Besides the meteorological, remote sensing, traffic, point emission, land-use and elevation predictors listed in Section 2.3, we also extracted the predictors of temporal trends from the temporally continuous monitoring PM_2.5 data. Air pollutant levels, including PM_2.5, follow a regular temporal trend of high values in winter and low values in summer [47]. Thus, we can use the temporal variables extracted to model seasonal trends for the study region. Of the two methods, empirical mode decomposition [48] and singular value decomposition (SVD) [49,50], we used the SVD method to obtain the temporal basis functions and capture dominant seasonal trends because of its better generalizability and missing data processing capabilities. Cubic smoothing splines were used to fit the temporal basis function, and the first and second temporal basis functions for the Shandong province of China are shown in Figure 3. The first and second temporal basis functions were used as predictors as they account for a majority of the seasonal variability of PM_2.5 for the study region [51].
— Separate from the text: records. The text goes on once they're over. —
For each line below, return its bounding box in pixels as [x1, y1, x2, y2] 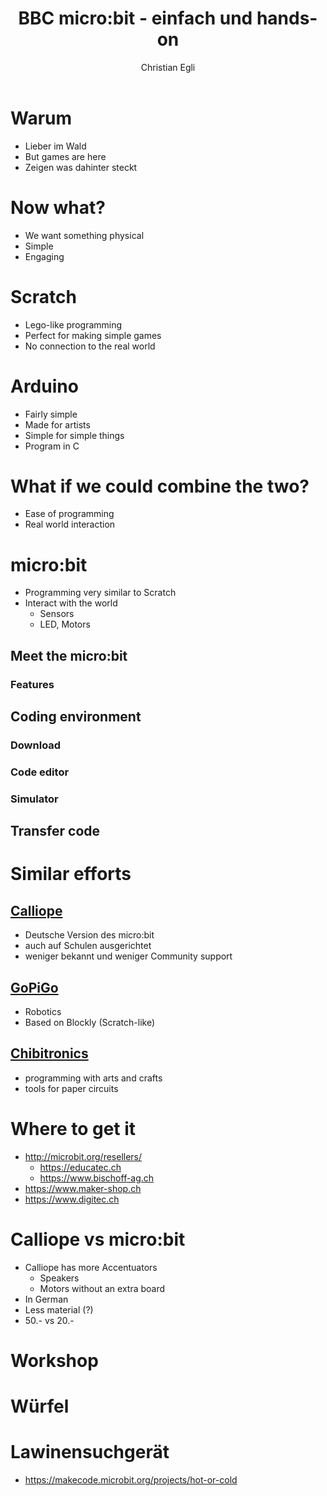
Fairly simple [24, 408, 78, 420]
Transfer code [10, 823, 101, 840]
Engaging [24, 250, 65, 262]
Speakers [39, 1272, 80, 1284]
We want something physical [24, 229, 145, 241]
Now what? [10, 196, 106, 219]
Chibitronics [10, 1045, 89, 1062]
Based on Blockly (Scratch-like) [24, 1017, 156, 1029]
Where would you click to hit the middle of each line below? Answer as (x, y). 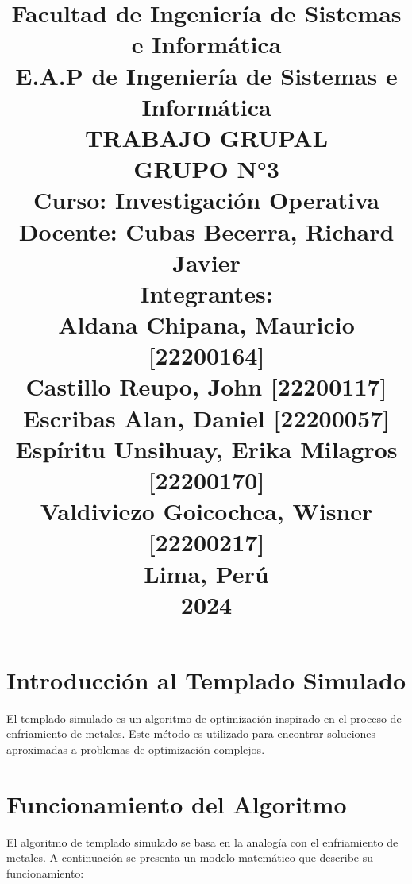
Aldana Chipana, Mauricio (206, 324)
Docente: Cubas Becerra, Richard (206, 231)
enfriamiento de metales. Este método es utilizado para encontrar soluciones (191, 733)
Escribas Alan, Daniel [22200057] (206, 417)
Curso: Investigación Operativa (206, 200)
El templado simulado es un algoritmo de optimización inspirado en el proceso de (204, 718)
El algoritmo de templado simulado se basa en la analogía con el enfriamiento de (202, 842)
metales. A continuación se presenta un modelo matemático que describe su (190, 857)
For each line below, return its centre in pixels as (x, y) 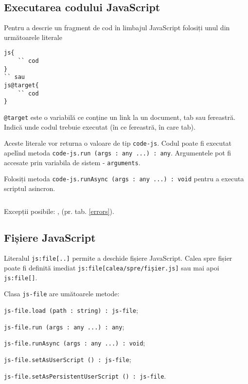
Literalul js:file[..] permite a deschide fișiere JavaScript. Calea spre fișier (118, 258)
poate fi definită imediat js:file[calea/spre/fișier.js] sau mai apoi (112, 267)
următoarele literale (33, 37)
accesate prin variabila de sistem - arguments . (72, 162)
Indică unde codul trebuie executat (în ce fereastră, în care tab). (100, 126)
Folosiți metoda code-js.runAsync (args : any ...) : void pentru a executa (124, 179)
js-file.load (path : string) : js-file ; (71, 310)
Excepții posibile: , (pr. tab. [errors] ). (59, 211)
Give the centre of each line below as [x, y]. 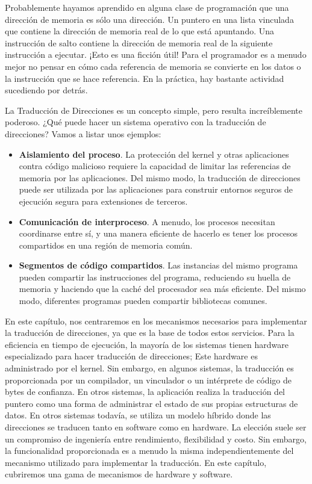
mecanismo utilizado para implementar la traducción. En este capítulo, [136, 462]
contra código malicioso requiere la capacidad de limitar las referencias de [155, 166]
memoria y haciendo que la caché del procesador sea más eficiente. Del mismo [162, 289]
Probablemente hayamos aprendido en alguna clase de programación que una [147, 7]
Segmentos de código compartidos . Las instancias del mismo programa [158, 265]
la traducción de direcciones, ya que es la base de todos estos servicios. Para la [150, 333]
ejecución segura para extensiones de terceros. [103, 201]
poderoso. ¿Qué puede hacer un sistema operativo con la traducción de [136, 122]
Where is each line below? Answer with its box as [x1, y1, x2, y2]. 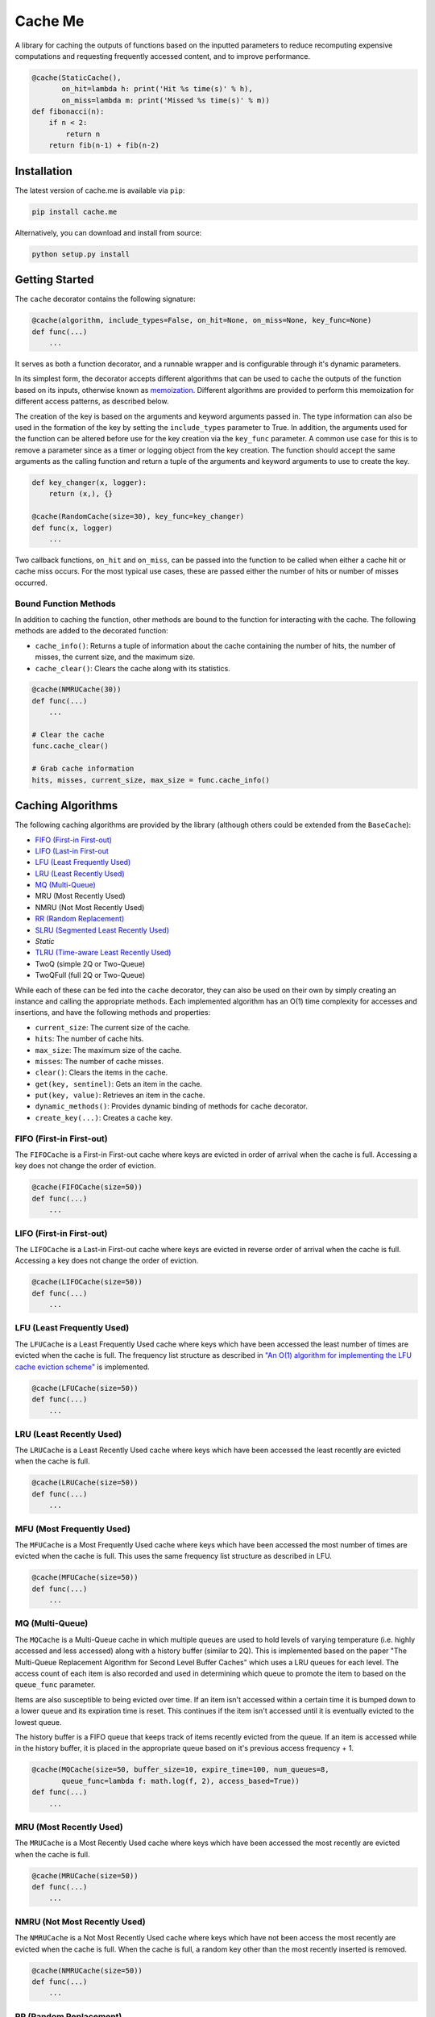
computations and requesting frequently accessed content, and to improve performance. [14, 51, 311, 61]
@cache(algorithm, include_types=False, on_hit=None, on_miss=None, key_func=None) [31, 315, 372, 325]
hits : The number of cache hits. [35, 1034, 144, 1044]
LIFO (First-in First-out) [14, 1227, 108, 1238]
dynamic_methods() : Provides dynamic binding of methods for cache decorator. [35, 1101, 309, 1111]
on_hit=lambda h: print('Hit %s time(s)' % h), [61, 85, 253, 94]
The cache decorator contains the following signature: [14, 294, 197, 304]
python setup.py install [31, 249, 130, 258]
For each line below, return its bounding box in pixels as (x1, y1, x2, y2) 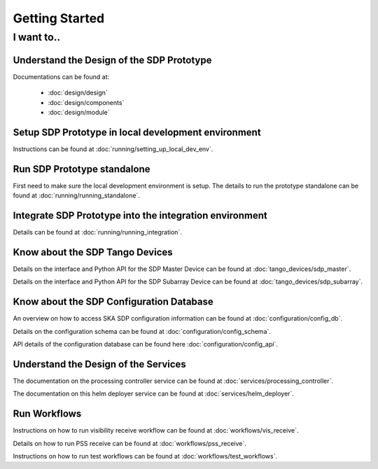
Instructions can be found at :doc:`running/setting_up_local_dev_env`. (13, 144, 213, 153)
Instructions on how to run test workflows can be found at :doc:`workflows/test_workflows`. (13, 451, 278, 460)
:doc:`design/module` (48, 108, 110, 116)
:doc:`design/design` (48, 88, 108, 97)
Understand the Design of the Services (13, 358, 187, 370)
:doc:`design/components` (48, 98, 125, 106)
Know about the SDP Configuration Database (13, 296, 213, 308)
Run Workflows (13, 408, 82, 420)
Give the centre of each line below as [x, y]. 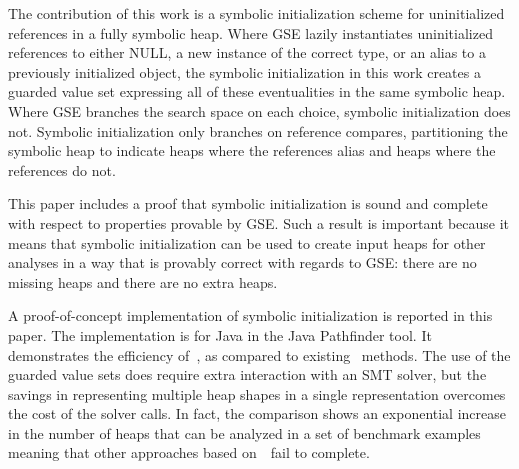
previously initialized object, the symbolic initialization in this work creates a [244, 71]
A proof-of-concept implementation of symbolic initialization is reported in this [250, 315]
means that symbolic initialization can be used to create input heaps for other [247, 242]
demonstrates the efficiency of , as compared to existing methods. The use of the [259, 354]
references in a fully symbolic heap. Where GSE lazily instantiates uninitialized [250, 32]
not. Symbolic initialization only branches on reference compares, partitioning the [258, 130]
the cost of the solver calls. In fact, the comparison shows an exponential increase [257, 413]
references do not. [62, 169]
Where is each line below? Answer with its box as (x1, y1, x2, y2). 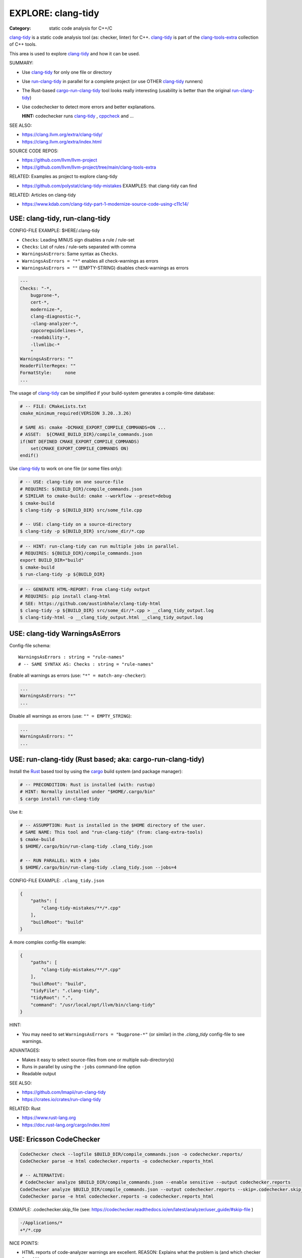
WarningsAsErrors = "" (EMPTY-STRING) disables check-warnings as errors (22, 265, 189, 271)
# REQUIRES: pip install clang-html (20, 594, 111, 599)
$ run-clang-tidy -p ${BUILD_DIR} (20, 572, 105, 577)
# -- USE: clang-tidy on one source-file (20, 479, 124, 485)
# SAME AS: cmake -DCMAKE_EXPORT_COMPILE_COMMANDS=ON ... (20, 424, 166, 430)
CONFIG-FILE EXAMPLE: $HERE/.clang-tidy (9, 227, 100, 233)
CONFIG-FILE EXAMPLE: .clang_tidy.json (9, 878, 105, 884)
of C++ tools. (9, 41, 37, 47)
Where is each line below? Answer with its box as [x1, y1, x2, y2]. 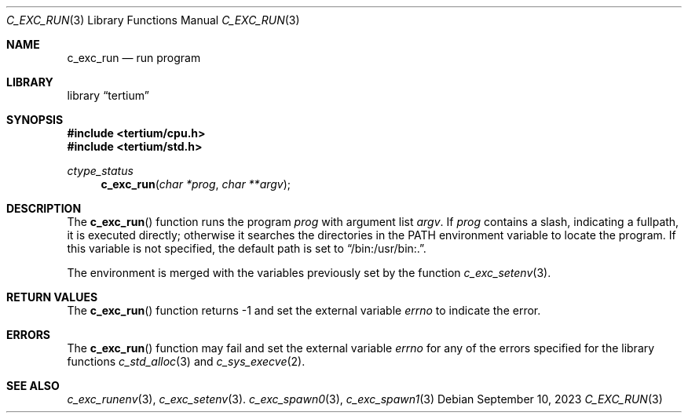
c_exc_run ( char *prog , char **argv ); [101, 177, 291, 191]
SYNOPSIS [6, 113, 64, 126]
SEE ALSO [6, 379, 60, 392]
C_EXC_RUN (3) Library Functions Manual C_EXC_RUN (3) [6, 13, 300, 27]
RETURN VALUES [6, 290, 98, 304]
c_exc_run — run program [67, 51, 201, 64]
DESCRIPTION [6, 202, 82, 215]
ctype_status [67, 164, 134, 177]
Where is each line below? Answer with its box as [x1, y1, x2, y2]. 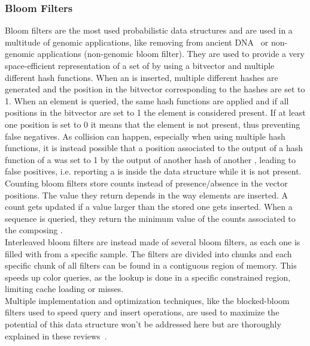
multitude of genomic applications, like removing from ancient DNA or [5, 35, 269, 48]
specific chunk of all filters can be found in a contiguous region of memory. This [5, 259, 297, 272]
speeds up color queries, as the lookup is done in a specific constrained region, [5, 270, 291, 283]
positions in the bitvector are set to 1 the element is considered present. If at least [5, 106, 306, 119]
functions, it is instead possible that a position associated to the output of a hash [5, 142, 303, 154]
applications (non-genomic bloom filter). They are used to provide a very [37, 47, 305, 60]
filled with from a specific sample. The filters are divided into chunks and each [5, 247, 292, 260]
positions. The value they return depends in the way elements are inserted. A [5, 188, 288, 201]
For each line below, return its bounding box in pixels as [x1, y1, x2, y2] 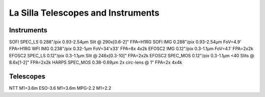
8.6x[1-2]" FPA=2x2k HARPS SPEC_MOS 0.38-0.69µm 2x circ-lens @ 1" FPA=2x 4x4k [9, 59, 183, 66]
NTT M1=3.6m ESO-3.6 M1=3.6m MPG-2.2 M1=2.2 [9, 85, 111, 91]
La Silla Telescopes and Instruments [9, 7, 159, 18]
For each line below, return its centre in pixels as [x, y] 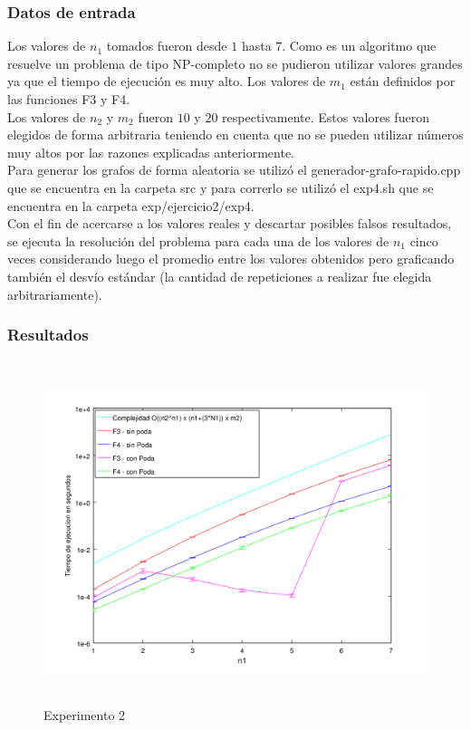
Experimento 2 [85, 714]
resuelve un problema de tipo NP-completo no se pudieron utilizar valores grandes [235, 63]
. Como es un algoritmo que [359, 46]
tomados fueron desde [167, 46]
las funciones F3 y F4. [69, 99]
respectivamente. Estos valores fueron [326, 116]
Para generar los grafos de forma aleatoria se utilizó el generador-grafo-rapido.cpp [234, 170]
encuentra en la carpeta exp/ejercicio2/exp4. [131, 205]

2.4.2. Non-Linear Additive Modeling

The following equation illustrates our non-linear modeling framework:

$$y\left(s,t\right)=\mu \left(s,t\right)+\epsilon \left(s,t\right), y\left(s,t\right)~N\left(\mu ,\sigma \right)$$

(1)

$$\mu \left(s,t\right)=f_1\left(\mathrm{t}\right)+ f_2\left(t\right)+{{\displaystyle \sum }}_{i=1}^{n}s\left(x_i\left(s,t\right)\right)+{{\displaystyle \sum }}_{k=1}^{m}s\left(p_k\left(s\right)\right)$$

(2)

In Equation (1), s and t represent the location (latitude and longitude) and time (day index), respectively, of the monitoring sample; $y\left(s,t\right)$ represents the log-transformed concentration of measured or estimated PM_2.5 (μg/m³), because the histograms of the PM_2.5 and PM₁₀ levels (Supplemental Materials Figure S1) showed a right-skewed distribution; thus, log transformation was necessary for normalization; and μ(s, t) represents the mean for $y\left(s,t\right)$ with spatiotemporal residual ε(s, t) ~ N(0, σ²). In Equation (2), the mean of μ(s, t) are modeled based on temporal variables (the first and second temporal basis functions $f_1\left(t\right)$ and $f_2\left(t\right)$ and spatiotemporal variables (x_i(s, t) including co-located PM₁₀, meteorological parameters, AOT, and NDVI) and spatial variables (p_k(s), including traffic indices and land-use predictors). We used generalized additive models (GAMs) to perform the non-parametric non-linear associations (s(…) refers to smooth functions), and we set the maximum degree of freedom to 10 to prevent overfitting in the non-linear model [49].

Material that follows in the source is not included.